Indeed, with this false statement, you conclude that $\alpha<x/(x+7)$ for every $x\in\mathbb{R}^+$, which is certainly false when $0<\alpha<1$.

What you want to prove is that $\alpha<x/(x+7)$ for (at least) one $x\in\mathbb{R}^+$. The inequality is equivalent to $\alpha<1-\frac{7}{x+7}$, that is $$ \frac{7}{x+7}<1-\alpha $$ or $$ x>\frac{7}{1-\alpha}-7=\frac{7\alpha}{1-\alpha} $$ which is certainly satisfied for some (actually infinitely many) $x\in\mathbb{R}^+$.
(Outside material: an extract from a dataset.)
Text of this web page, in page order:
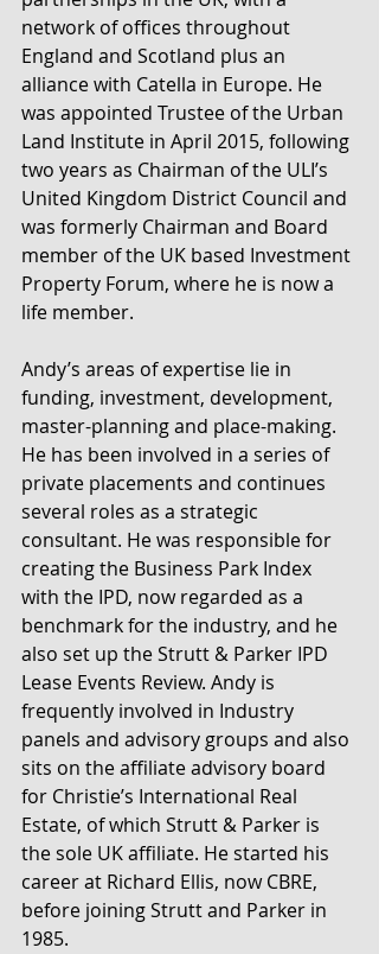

The second method is essentially the same: for $\varepsilon>0$ you want to see that there exists $x\in\mathbb{R}^+$ such that $$ 1-\varepsilon<\frac{x}{x+7} $$ that is $$ \varepsilon>\frac{7}{x+7} $$ that's equivalent to $$ x>\frac{7}{\varepsilon}-7 $$ Thus, taking $x=7/\varepsilon$ you are done.

There is also a third method, in this case.

Clearly, any $\alpha\le0$ is not an upper bound for the set $A$. Assume $0<\alpha<1$: we show that $$ \frac{1+\alpha}{2}\in A $$ Indeed $$ \frac{1+\alpha}{2}=\frac{x}{x+7} $$ becomes $$ (1+\alpha)x+7(1+\alpha)=2x $$ that is $$ x=\frac{7(1+\alpha)}{1-\alpha}\in\mathbb{R}^+ $$ Since $\alpha<\frac{1+\alpha}{2}$, we conclude $\alpha$ is not an upper bound for $A$.

Answer 2

The second method looks fine.

The first method is incorrect. You wrote $x+7\ge 7$ and then $$(1-\alpha)(x+7)>7$$ That's your mistake.

Remark: If you know how the $\sup$ is characterized by limits of sequences, then you can easily show your result using the fact that $$\lim_{n\to +\infty}\frac{n}{n+7}=1$$

Edit For your curiosity: If $A$ is an upper-bounded non-empty set and $s\in\mathbb{R}$, to show that $s=\sup A$ you can simply show that $s$ is an upper-bound of $A$ and that there exists a sequence $(a_n)_{n\in\mathbb{N}}$ of elements in $A$ (i.e $\forall n\in\mathbb{N},a_n\in A$) such that $\lim\limits_{n\to +\infty}a_n=s$. That's because if such a sequence exists, it means that $$\forall\varepsilon>0,\exists N\in\mathbb{N},\forall n\ge N,s-\varepsilon<a_n\le 1$$ and in particular $s-\varepsilon<a_N$ with $a_N\in A$. In fact, you can also prove that if $s=\sup{A}$ then such a sequence exists.